A couple others make it up to our group. Uh oh, the group is getting too big. After about seven or eight in a crit, the break loses it's cohesion and begins to fight like like an extended appalachian family (but without the shotguns). I stop riding at the front (not wanting to be some sort of sap) and notice Bubba Melcher had just bridged up to us. This must have lit a grenade in what was left of the field as many guys were coming back up on us. However the pace was high and everyone was getting pretty fagged. My back didn't say a word as I went with a couple of attacks. As we got into the final five laps the fog of war descended upon the race as it was not playing out into a default script, and difficult to read how to play the end game. As the wind picked up it was mayhem, with riders coming unhinged, riders attacking, guys off the front blowing up in spectacular fashion and so on. On the last lap it was that sort of disarray that saw me jump past a fading group that was once leading, finding big Bubba's wheel and slotting in behind while he made his predictable move with about 700 meters to go, but then unpredictably blew skyward with 400 meters to go, leaving me with a whole snootful of wind between me and the finish line. I jumped around him, not knowing who was behind me, just wanted to catch a few guys just ahead me who were fading. I did that, but lacked the strength in this kilo-like effort to get out of the saddle at all and just tried to pursuit in. Turns out I had two guys on my wheel who managed to come around me and take 6th and 7th right at the line (ungrateful bastards). So I had a very strong ride I felt, received the grudging respect of my peers but came away with only 8th. That and four bucks and you can order a frappucino at any Starbucks (as they say). 161 avg HR, 26.7 miles, & substantially windier.

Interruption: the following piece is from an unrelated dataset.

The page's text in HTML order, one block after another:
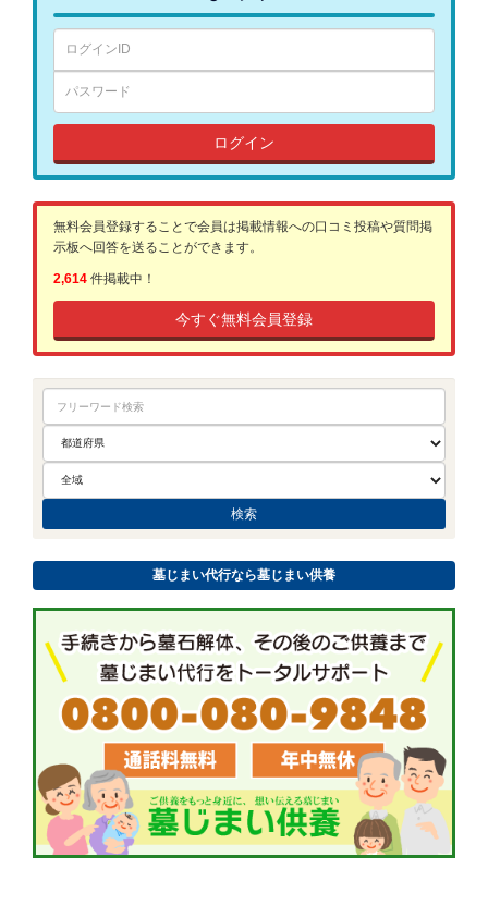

After that there wasn't much left in the tank at all. Changed, rolled over to the mexican BBQ place down the block, came back with some tacos and a giant Tecate and had a good time watching the P123 race with 120 riders crush the same course, won by that Cal Giant US Criterium Champ whose name escapes me at this moment.

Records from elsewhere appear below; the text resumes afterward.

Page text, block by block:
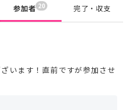
参加者 20 完了・収支
います！直前ですが参加させ
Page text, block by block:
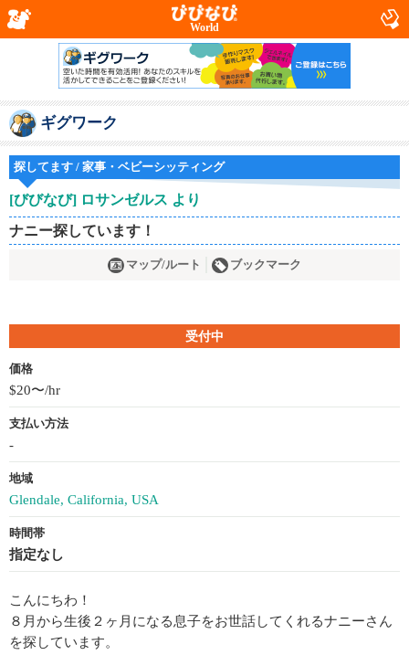
World
ギグワーク
探してます / 家事・ベビーシッティング
[びびなび] ロサンゼルス より
ナニー探しています！
マップ/ルート ブックマーク
受付中
価格
$20〜/hr
支払い方法
-
地域
Glendale, California, USA
時間帯
指定なし
こんにちわ！
８月から生後２ヶ月になる息子をお世話してくれるナニーさん
を探しています。
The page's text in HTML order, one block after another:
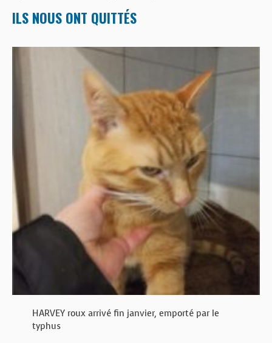
ILS NOUS ONT QUITTÉS
HARVEY roux arrivé fin janvier, emporté par le
typhus

Other notes: Our local Junior racer and Analy High student and Elevengear sponsored rider, Caitlin Scheder-Bischein, crushed all in the sprint in the women's 3-4 race!

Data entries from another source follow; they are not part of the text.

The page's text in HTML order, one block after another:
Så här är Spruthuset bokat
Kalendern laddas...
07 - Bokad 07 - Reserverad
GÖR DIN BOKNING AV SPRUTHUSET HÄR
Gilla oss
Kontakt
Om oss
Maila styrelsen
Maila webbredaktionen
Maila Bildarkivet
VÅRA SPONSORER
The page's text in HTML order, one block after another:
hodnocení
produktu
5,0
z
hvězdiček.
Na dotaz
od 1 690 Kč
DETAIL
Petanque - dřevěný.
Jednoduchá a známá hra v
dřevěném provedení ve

Also: I noticed that every local team had great participation in either the racing or spectating ... except Team Rev. What gives? I know we've been having a lot of "stratgy sessions" lately, so maybe this is part of the team strategy? I gotta say it would have been nice to have seen some other teammates there, or even the racing curious. The Pro 1-2-3 race especially was an extremely fun, extremely cheap way to see an elite-level sporting event.